The 10-year note has finished the most recent session at 1.45%, up 9 bp from a week ago and one of the largest week-over-week moves in a while. Chalk it up to the FOMC and its intent to taper and hike. Breakeven 10-year inflation is at 234 bp, down 2 bp from a week ago but still with its range since June. The 10-year real rate finished the week at negative 88 bp, up from negative 98 bp a week ago. Tapering will start the Fed’s effort to drain liquidity from the system, and excess liquidity has weighted on real and nominal rates all year. There is an end now in sight.

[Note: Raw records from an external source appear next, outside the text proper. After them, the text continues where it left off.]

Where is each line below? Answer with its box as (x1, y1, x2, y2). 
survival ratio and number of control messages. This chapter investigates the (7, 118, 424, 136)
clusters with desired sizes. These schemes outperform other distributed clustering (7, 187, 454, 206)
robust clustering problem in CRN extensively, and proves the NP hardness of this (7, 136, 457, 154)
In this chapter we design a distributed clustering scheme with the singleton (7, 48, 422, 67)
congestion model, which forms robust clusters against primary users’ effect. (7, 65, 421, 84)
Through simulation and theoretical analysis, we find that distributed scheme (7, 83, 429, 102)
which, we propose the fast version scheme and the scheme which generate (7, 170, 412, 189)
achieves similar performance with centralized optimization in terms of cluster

The Treasury yield curve has finished its most recent session with 2s10s at 118, steeper by 4 bp on the week, and 5s30s at 104 bp, unchanged on the week.
The view in spreads
The bullish case for credit and the bearish case for MBS continues. Corporate and structured credit has held spread through most of the year despite the steady approach of Fed tapering. MBS, on the other hand, has widened steadily since the end of May. The difference is likely in the composition in demand across the sectors and in strong corporate fundamentals. The biggest buyers of credit include money managers, international investors and insurers while the only net buyers of MBS during pandemic have been the Fed and banks. Credit buyers continue to have investment demand. Demand from Fed and banks should soften as taper begins, and wider spreads since May arguably anticipate that weaker demand. Once the Fed shows it hand on the timing and pace of taper, the market should be able to fully price the softening in demand and spreads should stabilize.
The view in credit
Credit fundamentals continue to strengthen. Corporations have record earnings, good margins, low multiples of debt to gross profits, low debt service and good liquidity. The consumer balance sheet now shows some of the lowest debt service on record as a percentage of disposal income. That reflects both low rates and government support during pandemic. Rising home prices and rising stock prices have both added to consumer net worth, also now at a record although not equally distributed across households. Consumers are also liquid, with near record amounts of cash in the bank. Strong credit fundamentals may explain some of the relative stable spreads.